Шаг 3: Запустите демонстрацию
Теперь вы можете получить доступ к режиму копирования, нажав Ctrl + E и скопировав демо-коды. Чтобы запустить их, нажмите Ctrl + D в режиме копирования.
Если вы не хотите записывать видео, вам нужно прокомментировать строки видеозаписи. В противном случае код вызовет исключение, если SD-карта не вставлена
Вот краткое описание каждой демонстрации:
Найти круги - использует функцию find_circles из OpenMV. Требуется дополнительная настройка для вашего конкретного приложения, в частности порогового значения (контролирует, какие круги обнаруживаются при преобразовании Хафа.
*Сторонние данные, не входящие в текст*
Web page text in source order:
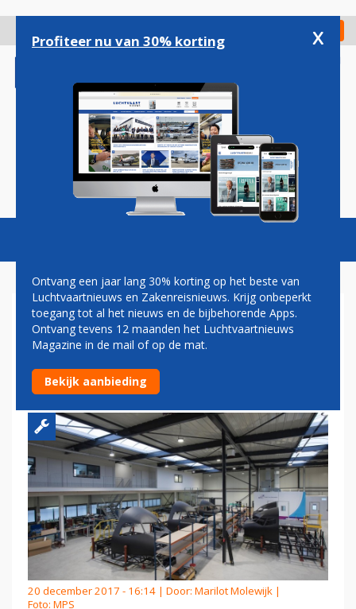
gaan
Check in
Magazine Podcasts Vacatures
SIMULATORBOUWER MPS
VERGROOT
PRODUCTIECAPACITEIT
20 december 2017 - 16:14 | Door: Marilot Molewijk |
Foto: MPS
Profiteer nu van 30% korting x
Ontvang een jaar lang 30% korting op het beste van
Luchtvaartnieuws en Zakenreisnieuws. Krijg onbeperkt
toegang tot al het nieuws en de bijbehorende Apps.
Ontvang tevens 12 maanden het Luchtvaartnieuws
Magazine in de mail of op de mat.
Bekijk aanbieding
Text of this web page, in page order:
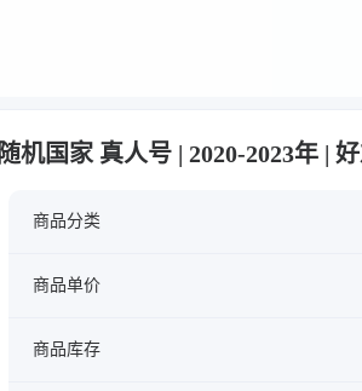
机国家 真人号 | 2020-2023年 |
商品分类
商品单价
商品库存
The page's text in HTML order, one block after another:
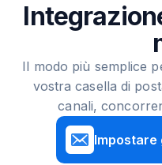
Il modo più semplice
vostra casella di
canali,
Impostare
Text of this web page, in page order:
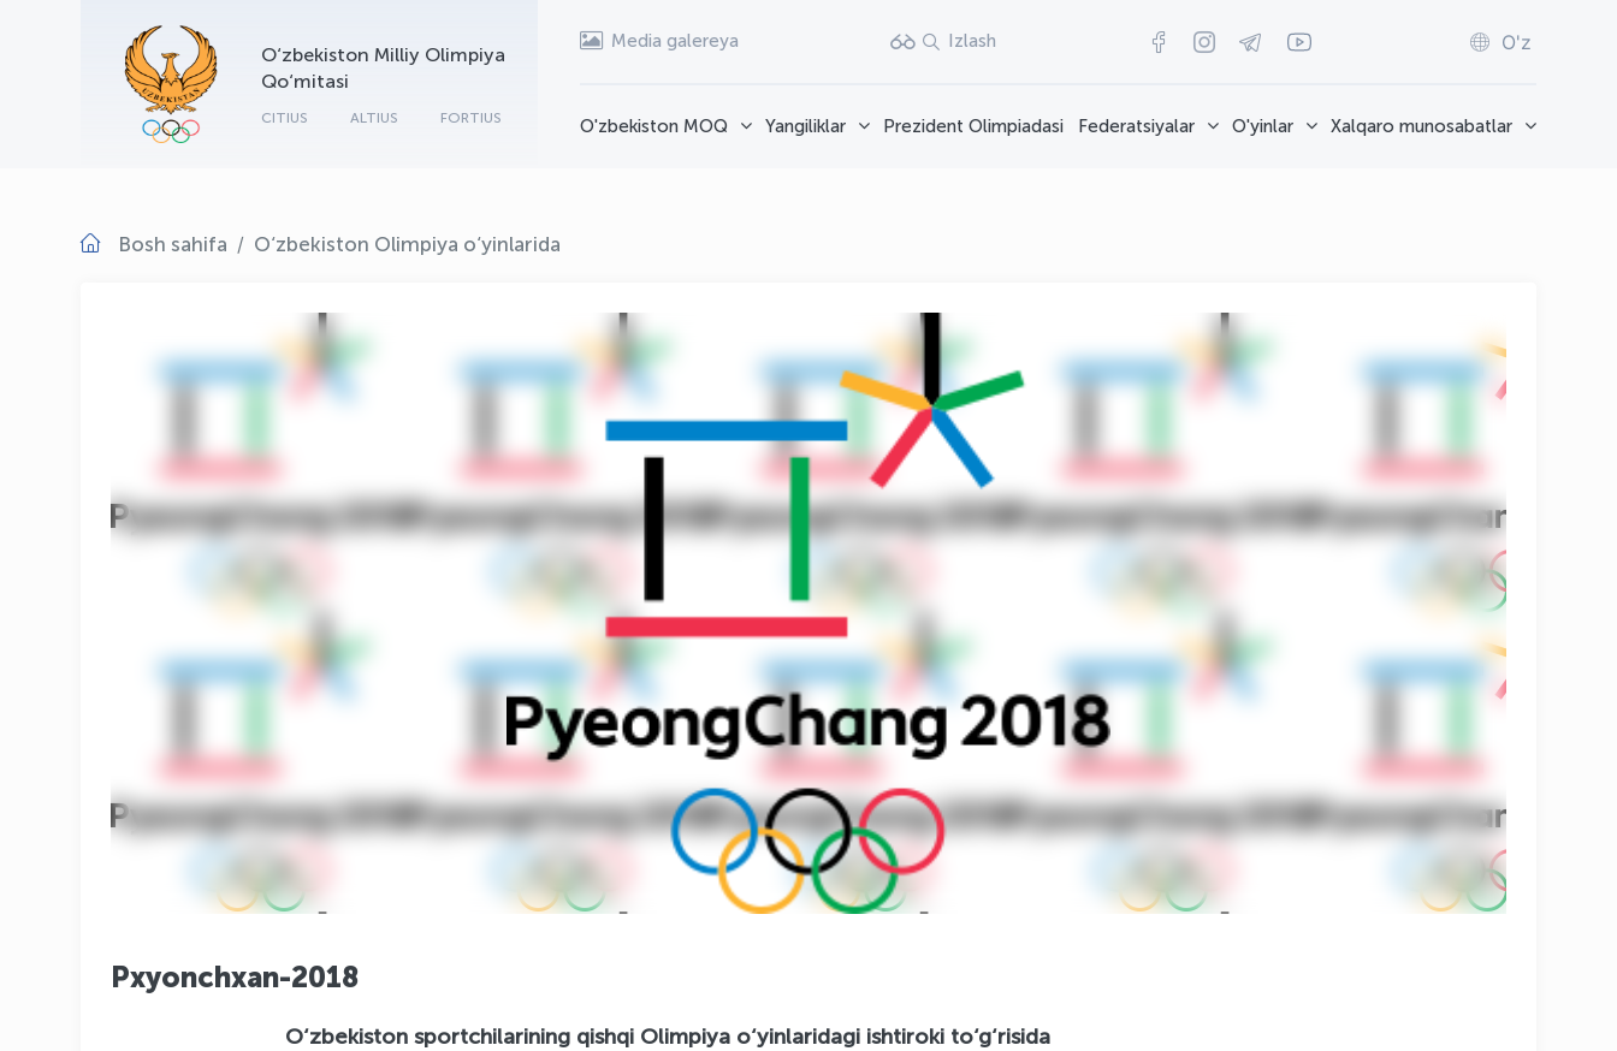
O‘zbekiston Milliy Olimpiya
Qo‘mitasi
CITIUS ALTIUS FORTIUS
Media galereya Izlash O'z
O'zbekiston MOQ Yangiliklar Prezident Olimpiadasi Federatsiyalar O'yinlar Xalqaro munosabatlar
Bosh sahifa O‘zbekiston Olimpiya o‘yinlarida
Pxyonchxan-2018
O‘zbekiston sportchilarining qishqi Olimpiya o‘yinlaridagi ishtiroki to‘g‘risida
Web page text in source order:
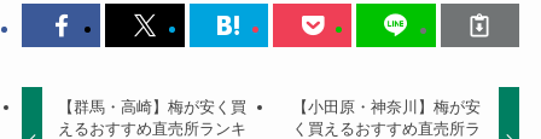
【群馬・高崎】梅が安く買
えるおすすめ直売所ランキ
【小田原・神奈川】梅が安
く買えるおすすめ直売所ラ

Возвращаются только круги с величиной больше или равной пороговому значению) и значения r_min, r_max.
Найти прямоугольники - использует функцию find_rects из OpenMV. Вы можете поиграть с пороговым значением, но значение, которое у меня есть в демонстрации, неплохо подходит для поиска прямоугольников.
Найти лица, найти глаза - использует функцию find_features с Каскадом Хаара для обнаружения глаз и фронтального лица на изображении. Вы можете поиграть с пороговыми значениями и значениями шкалы для получения правильного компромисса между скоростью и точностью.
Найти бесконечные строки - использует функцию find_lines для поиска всех бесконечных строк в изображении с помощью преобразования Хафа.
Определить цвет - использует функцию get_statistics для получения объекта процентиля, а затем преобразует средние значения кортежа LAB в кортеж значений RGB. Я сам написал этот пример, и он работает довольно хорошо, но имейте в виду, что на результаты определения цвета будут влиять условия окружающего освещения.
Вы можете найти еще много интересных демонстраций в репозитории OpenMV на github! Они в основном совместимы с MaiX Bit micropython, единственное, что вам нужно помнить, это добавить sensor.run (1) после установки pixformat и frameize.
Удачных экспериментов с кодом OpenMV. Если у вас есть какие-либо вопросы или вы хотите поделиться некоторыми из ваших интересных результатов, не стесняйтесь обращаться ко мне на Youtube или LinkedIn. А теперь, извините, я сделаю роботов!